Speaking before the Trust
Officers Association of the Philippines, BSP Governor Amando M.
Tetangco Jr. said prolonged negative real interest rates, which
involve below-inflation benchmark 91-day Treasury bill rates,
distort investments and consumption signals.
“The BSP is very focused on
this issue and is committed to adjust its policy settings, its
instruments and tactics with agility . . . as circumstances
warrant,” Tetangco said.
The yield of the 91-day T-bill,
which banks use in pricing their loans, fell to a new record low of
2.860 percent last Monday after climbing to 2.998 percent on March
19.
T-bills are subject to 20-percent
withholding tax, so with consumer prices rising by 2.6 percent in
February, investors stand to make no gains from investing in these
short-term government IOUs.
With benchmark rates dropping,
investors are wont to search for alternative investments, Tetangco
said.
This was seen in how deposits
have grown vis-à-vis trust accounts in the last five years. Trust
accounts had a growth rate of 47 percent versus 61 percent for
deposit accounts.
Last year banks reported P3.8
trillion in deposit liabilities as against P860 billion in trust
account liabilities.
Tetangco said the BSP’s
emerging challenge is to maintain financial stability despite huge
inflows of foreign money, which has fueled a rise in domestic money
supply and threatened to stoke expectations that prices would rise
faster than earlier forecast.
“We realize the economy itself
if undergoing structural change.
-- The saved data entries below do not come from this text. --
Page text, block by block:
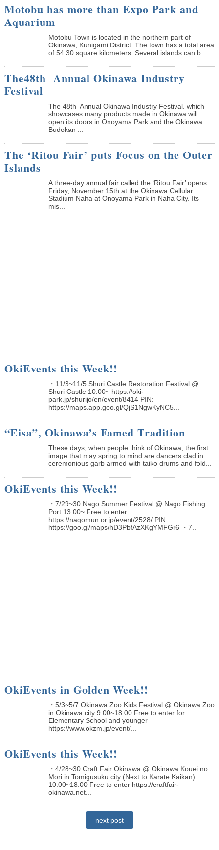
Motobu has more than Expo Park and
Aquarium
Motobu Town is located in the northern part of
Okinawa, Kunigami District. The town has a total area
of 54.30 square kilometers. Several islands can b...
The48th Annual Okinawa Industry
Festival
The 48th Annual Okinawa Industry Festival, which
showcases many products made in Okinawa will
open its doors in Onoyama Park and the Okinawa
Budokan ...
The ‘Ritou Fair’ puts Focus on the Outer
Islands
A three-day annual fair called the ‘Ritou Fair’ opens
Friday, November 15th at the Okinawa Cellular
Stadium Naha at Onoyama Park in Naha City. Its
mis...
OkiEvents this Week!!
・11/3~11/5 Shuri Castle Restoration Festival @
Shuri Castle 10:00~ https://oki-
park.jp/shurijo/en/event/8414 PIN:
https://maps.app.goo.gl/QjS1NgwKyNC5...
“Eisa”, Okinawa’s Famed Tradition
These days, when people think of Okinawa, the first
image that may spring to mind are dancers clad in
ceremonious garb armed with taiko drums and fold...
OkiEvents this Week!!
・7/29~30 Nago Summer Festival @ Nago Fishing
Port 13:00~ Free to enter
https://nagomun.or.jp/event/2528/ PIN:
https://goo.gl/maps/hD3PbfAzXKgYMFGr6 ・7...
OkiEvents in Golden Week!!
・5/3~5/7 Okinawa Zoo Kids Festival @ Okinawa Zoo
in Okinawa city 9:00~18:00 Free to enter for
Elementary School and younger
https://www.okzm.jp/event/...
OkiEvents this Week!!
・4/28~30 Craft Fair Okinawa @ Okinawa Kouei no
Mori in Tomigusuku city (Next to Karate Kaikan)
10:00~18:00 Free to enter https://craftfair-
okinawa.net...
next post
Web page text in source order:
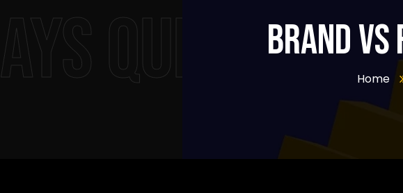
AYS QUEST Brand
Home

Therefore, we are conscious that
our policy reaction should not be dogmatic,” Tetangco said.
The Philippines’ relative
success in reining in its budget deficit has occasioned higher
investment flows from abroad, which along with record inflows of
overseas Filipino worker (OFW) remittances, has driven a surge in
domestic money supply that risks fueling inflation.
In the first two months of the
year, deposits lodged with the country’s foreign currency deposit
units (FCDU) went up year on year by $1.778 billion to $17.713
billion.
This was largely due to an
increase in OFW remittances.
The growth in FCDU deposit
liabilities is mainly attributed from the increase of deposits of
the overseas Filipino workers (OFWs).
Money sent home by OFWs is
expected to reach $14.7 billion this year from $12.7 billion last
year. Last January workers abroad sent home $1.10 billion,
sustaining the $1-billion mark for the past nine months.